From: Chris Lilley <chris@w3.org>
Date: Sun, 6 Apr 2003 17:46:30 +0200
To: www-tag@w3.org
Message-ID: <78696978078.20030406174630@w3.org>
Hello,

  This MSDN documentation on the FindMimeFromData method (used by MS
  Internet Explorer for Windows, version 4.0 and later) seemed
  directly relevant to issue contentTypeOverride-24.

  http://msdn.microsoft.com/workshop/networking/moniker/overview/appendix_a.asp
  http://msdn.microsoft.com/library/default.asp?url=/workshop/networking/moniker/overview/appendix_a.asp

  Because the MSDN site seems to move content around frequently, I
  have quoted the text of that page in this message for archival
  purposes (for personal and non-commercial use, naturally).

  I note in passing that the MIME types for PNG (image/png) and
  Progressive JEG (image/jpeg) are incorrectly given as image/x-png
  and image/pjpeg respectively and that sniffing on the
  application/x-gzip-compressed type breaks HTTP Content-Encoding
  headers.

  I also note reports that for ASP and JSP pages that return non-HTML
  results, faking a 'filename extension' is often required, implying
  that the algorithm below is not complete (an 'unknown' mimetype
  being processed by stage 4 of the algorithm).

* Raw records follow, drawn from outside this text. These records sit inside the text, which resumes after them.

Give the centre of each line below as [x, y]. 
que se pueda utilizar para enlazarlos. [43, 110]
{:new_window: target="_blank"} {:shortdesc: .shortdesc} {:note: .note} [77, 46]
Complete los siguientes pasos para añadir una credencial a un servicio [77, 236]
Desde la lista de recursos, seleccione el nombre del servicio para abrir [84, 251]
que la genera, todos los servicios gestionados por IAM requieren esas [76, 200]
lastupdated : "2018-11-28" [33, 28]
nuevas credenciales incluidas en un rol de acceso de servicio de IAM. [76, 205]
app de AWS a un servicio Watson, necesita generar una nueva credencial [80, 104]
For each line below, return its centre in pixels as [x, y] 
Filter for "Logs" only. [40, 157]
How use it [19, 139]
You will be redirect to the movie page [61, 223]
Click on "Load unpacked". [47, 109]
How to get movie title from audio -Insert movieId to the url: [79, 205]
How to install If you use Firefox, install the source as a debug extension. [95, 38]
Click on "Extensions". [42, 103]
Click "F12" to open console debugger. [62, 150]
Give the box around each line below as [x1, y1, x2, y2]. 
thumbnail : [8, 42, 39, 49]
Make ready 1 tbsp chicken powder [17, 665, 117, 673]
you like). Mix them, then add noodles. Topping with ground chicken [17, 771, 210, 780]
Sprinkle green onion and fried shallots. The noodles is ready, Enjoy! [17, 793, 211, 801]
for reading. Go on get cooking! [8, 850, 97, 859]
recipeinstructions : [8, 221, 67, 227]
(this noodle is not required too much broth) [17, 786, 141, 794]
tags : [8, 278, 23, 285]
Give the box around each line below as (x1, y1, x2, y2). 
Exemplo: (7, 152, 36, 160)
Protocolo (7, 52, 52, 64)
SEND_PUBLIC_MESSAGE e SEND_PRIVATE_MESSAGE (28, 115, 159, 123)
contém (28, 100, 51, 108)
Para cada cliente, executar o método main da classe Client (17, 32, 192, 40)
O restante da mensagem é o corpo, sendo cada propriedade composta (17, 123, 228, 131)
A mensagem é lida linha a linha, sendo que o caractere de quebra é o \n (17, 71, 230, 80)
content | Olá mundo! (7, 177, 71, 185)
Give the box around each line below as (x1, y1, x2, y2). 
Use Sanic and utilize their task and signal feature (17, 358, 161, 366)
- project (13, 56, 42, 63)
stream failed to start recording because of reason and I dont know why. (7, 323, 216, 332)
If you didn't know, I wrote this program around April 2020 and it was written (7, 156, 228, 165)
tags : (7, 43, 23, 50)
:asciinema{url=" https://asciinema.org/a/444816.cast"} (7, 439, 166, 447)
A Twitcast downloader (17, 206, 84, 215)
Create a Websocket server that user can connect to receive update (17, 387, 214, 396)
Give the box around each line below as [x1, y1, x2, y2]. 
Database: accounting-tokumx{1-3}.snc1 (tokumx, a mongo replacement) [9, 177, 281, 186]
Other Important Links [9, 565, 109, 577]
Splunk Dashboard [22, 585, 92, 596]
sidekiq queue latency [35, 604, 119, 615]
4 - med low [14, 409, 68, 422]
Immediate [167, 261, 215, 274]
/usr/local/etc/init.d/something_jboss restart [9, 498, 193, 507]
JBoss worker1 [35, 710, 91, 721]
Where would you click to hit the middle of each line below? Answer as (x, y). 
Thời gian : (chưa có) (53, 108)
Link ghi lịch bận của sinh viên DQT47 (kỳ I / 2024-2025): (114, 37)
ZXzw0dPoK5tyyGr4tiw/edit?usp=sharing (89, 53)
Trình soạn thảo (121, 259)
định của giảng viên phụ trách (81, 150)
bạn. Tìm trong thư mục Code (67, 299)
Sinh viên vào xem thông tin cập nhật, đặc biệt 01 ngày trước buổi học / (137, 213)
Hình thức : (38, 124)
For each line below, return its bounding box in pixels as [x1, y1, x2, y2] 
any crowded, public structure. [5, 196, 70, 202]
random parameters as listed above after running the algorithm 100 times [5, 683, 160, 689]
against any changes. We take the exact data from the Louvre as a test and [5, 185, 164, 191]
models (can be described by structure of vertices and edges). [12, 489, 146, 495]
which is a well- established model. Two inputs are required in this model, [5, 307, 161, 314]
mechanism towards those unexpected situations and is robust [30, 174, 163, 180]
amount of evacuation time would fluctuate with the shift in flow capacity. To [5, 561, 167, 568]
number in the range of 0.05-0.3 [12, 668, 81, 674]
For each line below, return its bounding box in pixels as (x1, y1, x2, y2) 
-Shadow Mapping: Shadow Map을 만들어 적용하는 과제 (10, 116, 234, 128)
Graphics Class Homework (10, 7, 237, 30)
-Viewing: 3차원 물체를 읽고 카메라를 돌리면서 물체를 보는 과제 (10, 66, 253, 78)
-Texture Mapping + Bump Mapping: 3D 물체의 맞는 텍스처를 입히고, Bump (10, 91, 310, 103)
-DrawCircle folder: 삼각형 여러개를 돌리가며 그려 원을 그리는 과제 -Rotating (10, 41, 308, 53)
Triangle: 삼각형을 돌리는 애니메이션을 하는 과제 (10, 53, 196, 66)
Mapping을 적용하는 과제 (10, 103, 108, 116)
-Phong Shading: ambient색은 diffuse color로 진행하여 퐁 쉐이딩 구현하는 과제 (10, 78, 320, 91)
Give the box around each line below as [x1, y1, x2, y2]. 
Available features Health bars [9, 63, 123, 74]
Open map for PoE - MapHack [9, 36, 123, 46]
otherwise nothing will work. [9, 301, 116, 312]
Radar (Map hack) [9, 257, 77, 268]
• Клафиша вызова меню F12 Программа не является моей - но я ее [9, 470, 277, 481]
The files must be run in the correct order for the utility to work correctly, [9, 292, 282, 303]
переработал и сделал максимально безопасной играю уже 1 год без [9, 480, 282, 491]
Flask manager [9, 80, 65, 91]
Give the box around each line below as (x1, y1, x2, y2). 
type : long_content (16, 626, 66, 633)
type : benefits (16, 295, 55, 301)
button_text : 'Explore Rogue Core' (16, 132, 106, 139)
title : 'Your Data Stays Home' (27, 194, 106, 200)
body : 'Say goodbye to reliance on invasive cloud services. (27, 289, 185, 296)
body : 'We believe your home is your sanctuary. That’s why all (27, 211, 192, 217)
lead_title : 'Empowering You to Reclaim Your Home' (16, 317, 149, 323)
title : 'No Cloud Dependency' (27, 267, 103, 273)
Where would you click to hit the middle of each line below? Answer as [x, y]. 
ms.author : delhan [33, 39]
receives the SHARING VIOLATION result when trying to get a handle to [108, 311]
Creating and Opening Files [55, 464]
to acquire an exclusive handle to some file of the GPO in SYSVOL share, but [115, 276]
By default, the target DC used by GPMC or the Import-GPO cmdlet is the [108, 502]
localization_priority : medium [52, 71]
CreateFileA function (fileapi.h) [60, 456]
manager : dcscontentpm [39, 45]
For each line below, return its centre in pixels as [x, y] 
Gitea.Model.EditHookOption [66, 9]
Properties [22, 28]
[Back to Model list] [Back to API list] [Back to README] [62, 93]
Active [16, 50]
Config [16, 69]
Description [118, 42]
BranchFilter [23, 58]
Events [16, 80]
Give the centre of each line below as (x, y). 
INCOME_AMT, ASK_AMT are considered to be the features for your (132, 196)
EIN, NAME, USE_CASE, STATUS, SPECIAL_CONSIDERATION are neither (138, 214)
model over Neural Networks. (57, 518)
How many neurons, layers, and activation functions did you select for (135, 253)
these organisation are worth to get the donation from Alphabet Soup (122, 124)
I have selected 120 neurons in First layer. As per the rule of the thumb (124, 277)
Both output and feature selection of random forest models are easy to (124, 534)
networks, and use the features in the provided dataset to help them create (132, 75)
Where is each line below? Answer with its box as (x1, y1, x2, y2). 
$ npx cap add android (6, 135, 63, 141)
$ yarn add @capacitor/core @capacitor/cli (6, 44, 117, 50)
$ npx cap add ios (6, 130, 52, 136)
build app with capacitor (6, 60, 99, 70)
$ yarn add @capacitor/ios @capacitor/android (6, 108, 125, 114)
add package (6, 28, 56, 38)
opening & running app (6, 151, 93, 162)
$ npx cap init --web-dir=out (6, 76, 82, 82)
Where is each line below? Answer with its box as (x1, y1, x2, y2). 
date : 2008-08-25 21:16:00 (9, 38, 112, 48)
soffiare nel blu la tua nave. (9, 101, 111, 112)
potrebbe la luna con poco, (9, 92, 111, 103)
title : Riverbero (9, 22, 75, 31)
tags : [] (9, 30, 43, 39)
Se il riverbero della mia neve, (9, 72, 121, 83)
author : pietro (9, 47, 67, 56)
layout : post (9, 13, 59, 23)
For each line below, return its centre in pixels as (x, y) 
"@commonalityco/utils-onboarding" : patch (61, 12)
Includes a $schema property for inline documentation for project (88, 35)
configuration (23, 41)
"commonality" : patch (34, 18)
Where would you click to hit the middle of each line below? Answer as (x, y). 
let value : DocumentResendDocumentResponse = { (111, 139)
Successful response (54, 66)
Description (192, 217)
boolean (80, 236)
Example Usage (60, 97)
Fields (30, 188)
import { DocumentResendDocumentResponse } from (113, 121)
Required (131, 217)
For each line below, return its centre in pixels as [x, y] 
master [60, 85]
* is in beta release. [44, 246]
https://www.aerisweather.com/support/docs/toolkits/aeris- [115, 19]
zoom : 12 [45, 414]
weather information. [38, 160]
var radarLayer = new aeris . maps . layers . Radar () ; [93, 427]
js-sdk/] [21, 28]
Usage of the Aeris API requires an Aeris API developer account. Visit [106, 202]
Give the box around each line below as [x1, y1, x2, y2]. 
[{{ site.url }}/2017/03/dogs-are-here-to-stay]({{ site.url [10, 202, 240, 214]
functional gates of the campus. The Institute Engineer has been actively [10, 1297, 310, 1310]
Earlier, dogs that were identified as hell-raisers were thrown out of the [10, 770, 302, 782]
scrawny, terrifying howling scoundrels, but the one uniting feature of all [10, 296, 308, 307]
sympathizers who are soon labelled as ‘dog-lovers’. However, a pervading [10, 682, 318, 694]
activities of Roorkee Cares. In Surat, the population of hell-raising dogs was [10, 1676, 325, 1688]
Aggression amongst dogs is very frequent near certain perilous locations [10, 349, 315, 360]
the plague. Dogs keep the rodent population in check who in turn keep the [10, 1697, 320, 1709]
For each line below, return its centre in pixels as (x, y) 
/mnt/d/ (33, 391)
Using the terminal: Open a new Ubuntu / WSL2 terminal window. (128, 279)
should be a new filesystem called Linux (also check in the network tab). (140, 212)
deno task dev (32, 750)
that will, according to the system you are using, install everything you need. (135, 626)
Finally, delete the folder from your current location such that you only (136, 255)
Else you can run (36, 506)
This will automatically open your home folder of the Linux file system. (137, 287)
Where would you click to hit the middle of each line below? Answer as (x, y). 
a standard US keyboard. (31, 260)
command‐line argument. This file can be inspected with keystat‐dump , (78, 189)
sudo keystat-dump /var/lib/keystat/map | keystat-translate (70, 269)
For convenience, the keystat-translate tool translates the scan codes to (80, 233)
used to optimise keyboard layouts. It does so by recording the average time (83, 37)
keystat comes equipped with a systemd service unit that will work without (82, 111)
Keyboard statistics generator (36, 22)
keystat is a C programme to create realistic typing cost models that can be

  http://www.svg.org/wiki/ow.asp?MimeType
  
  "The main reason this is propagated is that IE (prior to v6) does
  not behave properly in respect to SVG and MIME types. IE (prior to
  v6) treats SVG as SVG when, and only when, the url ends in .svg, it
  doesn't care about MIME.

  Netscape and (I assume) other browsers require that the server send
  the MIME type.

  So, in order to have all browsers accept your content properly: make
  sure that all URLS end in .svg, including generated content (for
  Internet Explorer -- for example, using a dummy parameter as in
  "http://mysvg.jsp?ielikes=.svg"); and set the MIME type on the
  server."

  
----8<--------------

MSDN Home >  MSDN Library >  Networking >  URL Monikers >  Overviews/Tutorials

Appendix A: MIME Type Detection in Internet Explorer
--------------------------------------------------------

The purpose of MIME type detection, or datasniffing, is to determine
the MIME type (also known as content type or media type) of downloaded
content using information from the following four sources:

- The server-supplied MIME type, if available

- An examination of the actual contents associated with a downloaded URL

- The file name associated with the downloaded content (assumed to be
derived from the associated URL)

- Registry settings (file extension/MIME type associations or
registered applications) in effect during the download

In Microsoft® Internet Explorer 4.0 and later, MIME type determination
occurs in URL monikers through the FindMimeFromData method.
Determining the MIME type allows URL monikers and other components to
find and launch the correct object server or application to handle the
associated content. This section provides a brief summary of the logic
used in determining the MIME type from these sources, and also
discusses some of the issues involved.

FindMimeFromData contains hard-coded tests for (currently 26) separate
MIME types (see Known MIME Types). This means that if a given buffer
contains data in the format of one of these MIME types, a test exists
in FindMimeFromData that is designed (by scanning through the buffer
contents) to recognize the corresponding MIME type. A MIME type is
known if it is one of these N MIME types. A MIME type is ambiguous if
it is 'text/plain', 'application/octet-stream', an empty string, or
null (that is, the server failed to provide it). A MIME type that is
neither known nor ambiguous is termed unknown. The MIME types
'text/plain' and 'application/octet-stream' are termed ambiguous
because they generally do not provide clear indications of which
application or CLSID should be associated as the content handler. A
MIME type inferred from any one of the four possible sources can be
categorized into one of these three classifications.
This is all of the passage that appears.